Joint Base Lewis-Mcchord, Washington (CNN) -- "Sgt. Gibbs asked if we were OK to go ahead and shoot this guy. We said 'yeah,'" Army Pvt. Jeremy Morlock testified Thursday in a hearing for one of a group of U.S. soldiers accused of forming a rogue "kill squad" while fighting in Afghanistan.
Morlock's testimony came after an investigating officer -- the military court systemıs equivalent of a judge -- ordered that pre-trial proceedings for Sgt. Calvin Gibbs, the alleged ringleader of the group, be reopened.
Gibbs had previously undergone a similar pre-trial hearing in November 2010 and was ordered to face court martial on charges including shooting and throwing grenades at unarmed civilians. That court martial is tentatively scheduled for October, a base spokesman said, based on the outcome of the reopened proceedings.
Gibbs' attorneys had asked for the hearing to question Morlock, who pleaded guilty in March to killing three Afghan civilians for thrills and covering up the murders.
"Up until now, we have had to rely on statements," Gibbs attorney Phillip Stackhouse told CNN before the hearing Thursday. "This will be our first chance to interview some of these witnesses."
Gibbs and Morlock are among 12 soldiers from the 5th Stryker Brigade accused of taking part in a plot to murder three Afghan civilians, plant weapons on them and cover up the alleged crimes.
Gibbs is accused of cutting off some of the men's body parts to keep as war trophies. He faces a potential life sentence in a military prison if convicted and has said the killings were justified under Army rules of engagement.
Morlock has already been sentenced to 24 years in prison.
In a low, often mumbling voice, Morlock Thursday detailed how he and his fellow soldiers abused drugs and after Gibbs joined their ranks they plotted to kill Afghan civilians and plant "drop weapons" on the men to make them appear as if they were insurgents.
Morlock said he and Gibbs talked about how the "drop weapons" would make it look like the soldiers had first come under attack before firing. They left the timing of the alleged killings, he said, up to chance.
"There was never anything planned," Morlock testified. "Like this date, this time. We found an opportunity."
Several soldiers are also charged with taking pictures of the corpses, and one soldier is charged with stabbing a corpse.
The German news outlet Der Spiegel published photographs of what it identified as Morlock and another soldier posing over the bodies of dead Afghans.
Two images show the soldiers kneeling by a bloody body sprawled over a patch of sand and grass. A third shows what appears to be two bodies propped up, back to back, against a post in front of a military vehicle.
The photographs were "repugnant to us as human beings and contrary to the standards and values of the United States Army," the "Army said in a statement.
"We apologize for the distress these photos cause," the Army's statement added.
Army officials asserted in the statement that ongoing court-martial proceedings related to the alleged atrocities "speak for themselves."

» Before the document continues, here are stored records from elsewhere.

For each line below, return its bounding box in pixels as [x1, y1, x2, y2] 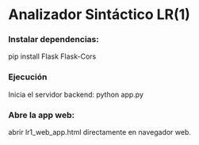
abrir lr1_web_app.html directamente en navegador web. [8, 128, 192, 137]
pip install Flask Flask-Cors [8, 52, 97, 61]
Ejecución [8, 71, 48, 82]
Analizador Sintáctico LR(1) [8, 6, 190, 24]
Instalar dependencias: [8, 34, 99, 45]
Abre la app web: [8, 109, 75, 120]
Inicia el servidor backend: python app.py [8, 90, 144, 99]
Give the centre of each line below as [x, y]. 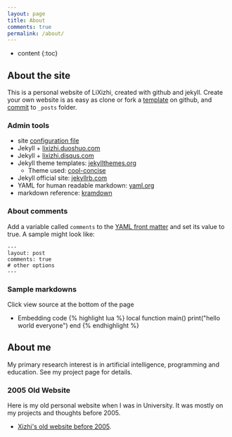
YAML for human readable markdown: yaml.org [86, 185]
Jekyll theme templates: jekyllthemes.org [77, 163]
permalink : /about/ [36, 33]
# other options [31, 265]
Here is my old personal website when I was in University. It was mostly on [115, 405]
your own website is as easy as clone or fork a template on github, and [110, 100]
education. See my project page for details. [70, 372]
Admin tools [28, 125]
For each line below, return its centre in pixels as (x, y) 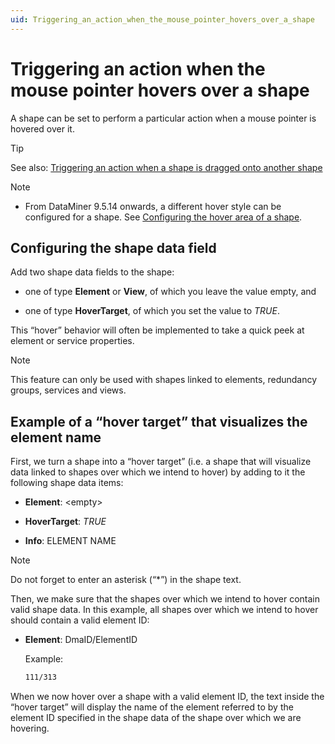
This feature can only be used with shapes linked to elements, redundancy (164, 380)
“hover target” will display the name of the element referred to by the (152, 707)
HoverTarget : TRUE (65, 522)
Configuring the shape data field (113, 247)
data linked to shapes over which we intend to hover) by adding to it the (158, 472)
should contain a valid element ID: (80, 620)
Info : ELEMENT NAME (70, 541)
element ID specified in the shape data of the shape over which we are (156, 718)
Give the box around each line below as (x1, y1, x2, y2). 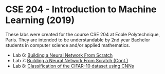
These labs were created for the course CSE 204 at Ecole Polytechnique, (5, 31, 160, 37)
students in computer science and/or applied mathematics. (5, 42, 130, 48)
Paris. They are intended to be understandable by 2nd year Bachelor (5, 37, 151, 43)
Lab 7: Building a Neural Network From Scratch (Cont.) (12, 57, 129, 63)
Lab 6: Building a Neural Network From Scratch (12, 52, 113, 58)
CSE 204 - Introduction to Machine (5, 4, 157, 15)
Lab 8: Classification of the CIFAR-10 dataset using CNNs (12, 63, 135, 69)
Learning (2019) (5, 14, 75, 26)
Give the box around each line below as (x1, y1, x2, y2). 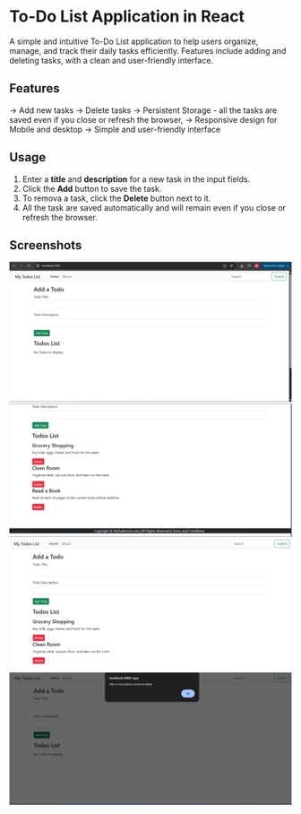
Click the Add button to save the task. (21, 183, 162, 194)
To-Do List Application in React (9, 6, 245, 27)
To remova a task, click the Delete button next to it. (21, 193, 211, 203)
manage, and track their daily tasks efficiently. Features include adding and (9, 45, 287, 56)
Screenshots (9, 238, 82, 253)
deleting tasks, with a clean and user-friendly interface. (9, 55, 213, 65)
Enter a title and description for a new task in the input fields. (21, 173, 251, 185)
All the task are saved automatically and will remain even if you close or (21, 202, 287, 212)
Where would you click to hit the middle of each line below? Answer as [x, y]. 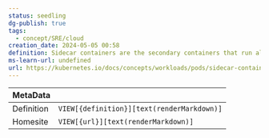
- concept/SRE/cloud [50, 38]
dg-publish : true [37, 23]
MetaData [31, 95]
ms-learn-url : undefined [50, 61]
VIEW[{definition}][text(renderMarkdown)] [140, 108]
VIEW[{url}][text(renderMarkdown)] [126, 122]
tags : [17, 30]
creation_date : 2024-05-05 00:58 [64, 46]
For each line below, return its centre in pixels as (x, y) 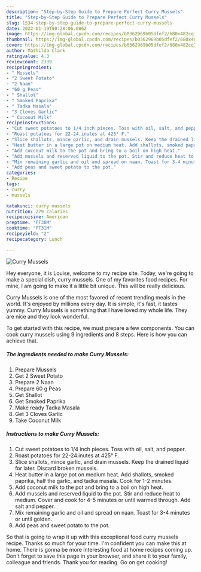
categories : (21, 173)
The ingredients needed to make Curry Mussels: (68, 354)
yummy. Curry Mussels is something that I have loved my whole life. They (97, 310)
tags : (13, 184)
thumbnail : (20, 39)
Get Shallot (28, 394)
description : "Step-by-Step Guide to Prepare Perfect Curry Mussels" (95, 12)
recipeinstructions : (32, 123)
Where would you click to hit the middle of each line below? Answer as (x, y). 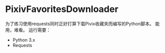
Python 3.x (24, 40)
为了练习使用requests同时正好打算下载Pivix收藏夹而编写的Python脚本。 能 (82, 23)
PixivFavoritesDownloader (62, 9)
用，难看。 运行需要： (28, 30)
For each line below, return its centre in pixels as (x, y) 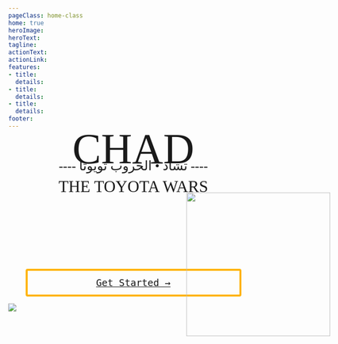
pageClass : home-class (46, 15)
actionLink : (28, 60)
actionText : (28, 52)
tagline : (23, 45)
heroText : (25, 38)
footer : (21, 119)
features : (25, 67)
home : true (26, 23)
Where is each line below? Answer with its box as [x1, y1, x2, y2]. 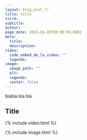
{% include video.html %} [5, 120, 57, 126]
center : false [9, 80, 38, 84]
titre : [5, 16, 19, 21]
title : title [5, 12, 32, 17]
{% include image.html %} [5, 130, 58, 136]
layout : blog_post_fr [5, 7, 49, 12]
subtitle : [5, 20, 25, 26]
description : [9, 43, 36, 48]
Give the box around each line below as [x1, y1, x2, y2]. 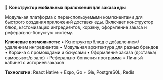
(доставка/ [134, 49, 157, 55]
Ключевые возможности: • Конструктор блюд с [5, 39, 108, 45]
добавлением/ [109, 39, 140, 45]
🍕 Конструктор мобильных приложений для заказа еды [5, 5, 126, 10]
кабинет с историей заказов [5, 60, 65, 65]
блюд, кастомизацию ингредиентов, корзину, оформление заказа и [5, 24, 147, 30]
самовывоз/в [5, 55, 33, 60]
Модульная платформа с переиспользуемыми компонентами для [5, 14, 143, 20]
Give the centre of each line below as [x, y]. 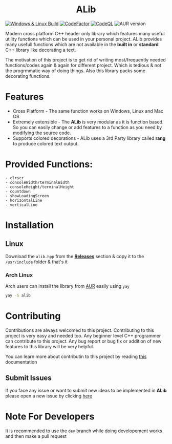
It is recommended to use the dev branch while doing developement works [84, 431]
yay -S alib [18, 295]
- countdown [18, 191]
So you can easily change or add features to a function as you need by [87, 127]
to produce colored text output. [46, 143]
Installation [30, 225]
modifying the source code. [42, 133]
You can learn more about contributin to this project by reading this [76, 356]
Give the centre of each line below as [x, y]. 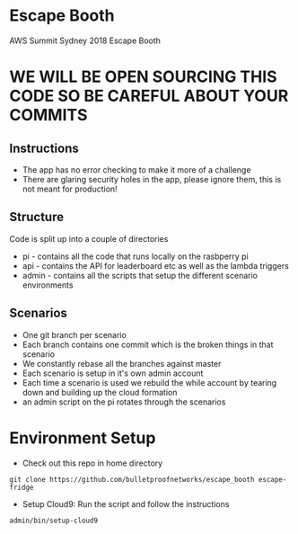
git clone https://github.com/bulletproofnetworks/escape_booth [132, 479]
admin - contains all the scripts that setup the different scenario [140, 275]
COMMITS [48, 116]
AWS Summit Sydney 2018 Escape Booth [85, 40]
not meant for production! [70, 189]
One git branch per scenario [74, 334]
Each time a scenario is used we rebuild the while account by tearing [149, 382]
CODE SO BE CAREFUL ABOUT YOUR [149, 96]
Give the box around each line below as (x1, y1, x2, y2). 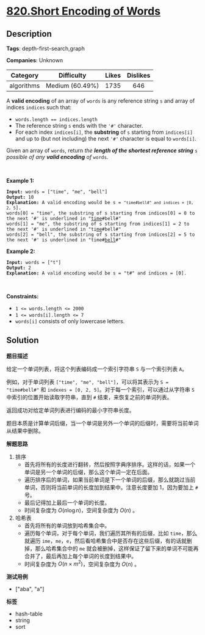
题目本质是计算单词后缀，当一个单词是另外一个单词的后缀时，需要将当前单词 (6, 419, 199, 427)
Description (6, 29, 52, 39)
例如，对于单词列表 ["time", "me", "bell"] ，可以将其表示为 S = (6, 378, 169, 386)
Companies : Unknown (6, 57, 63, 64)
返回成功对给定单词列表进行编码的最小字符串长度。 (6, 406, 135, 414)
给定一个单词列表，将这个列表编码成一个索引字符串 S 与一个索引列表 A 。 (6, 365, 188, 372)
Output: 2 (6, 265, 32, 271)
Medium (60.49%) (45, 81, 99, 90)
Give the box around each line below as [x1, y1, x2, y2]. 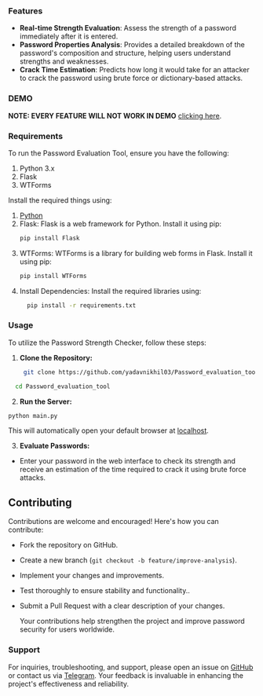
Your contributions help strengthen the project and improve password [19, 617, 245, 626]
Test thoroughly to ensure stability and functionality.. [19, 586, 191, 595]
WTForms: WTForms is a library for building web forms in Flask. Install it [19, 248, 253, 258]
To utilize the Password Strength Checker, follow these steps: [8, 338, 206, 347]
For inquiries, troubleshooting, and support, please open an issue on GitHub [8, 662, 254, 672]
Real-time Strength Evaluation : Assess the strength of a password [19, 24, 237, 33]
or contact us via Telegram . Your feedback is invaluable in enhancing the [8, 670, 243, 680]
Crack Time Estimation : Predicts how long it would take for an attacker [19, 65, 250, 75]
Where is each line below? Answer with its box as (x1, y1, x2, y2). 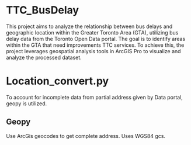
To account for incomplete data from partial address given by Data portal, (6, 94, 183, 101)
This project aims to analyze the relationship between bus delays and (6, 23, 173, 30)
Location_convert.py (6, 74, 109, 88)
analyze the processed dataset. (6, 54, 82, 61)
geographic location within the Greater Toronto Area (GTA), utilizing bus (6, 29, 179, 36)
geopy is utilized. (6, 100, 47, 107)
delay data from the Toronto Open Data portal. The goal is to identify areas (6, 35, 186, 42)
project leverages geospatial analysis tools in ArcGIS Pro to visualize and (6, 47, 181, 54)
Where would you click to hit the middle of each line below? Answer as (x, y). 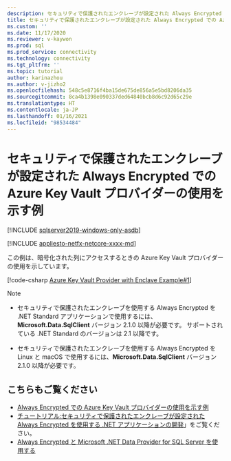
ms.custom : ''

Army prosecutors have painted a picture of Gibbs as the ringleader of the group who allegedly pressured his fellow soldiers into targeting civilians and who tattooed skulls on his legs to keep track of his own alleged body count.
But during the Thursday hearing, Morlock said he and other soldiers had discussed killing civilians during their tour in Afghanistan even before Gibbs allegedly came to them with a plan.
"It wasn't a completely new conversation," Morlock told the court. "It wasn't far-fetched. Rolling around our minds I guess."
The hearing is scheduled to last through Friday.
All the accused men were members of a 2nd Infantry Division brigade operating near Kandahar in southern Afghanistan in 2009 and 2010.
In addition to Gibbs, Adam Winfield, of Cape Coral, Florida; and Spc. Michael Wagnon, of Las Vegas also face murder charges.
Staff Sgt. David Bram of Vacaville, California, faces charges including soliciting the murder of an Afghan civilian.
The other men face a variety of charges including helping to cover up the killings and intimidating other soldiers to keep quiet about the alleged plot and alleged drug use in the unit.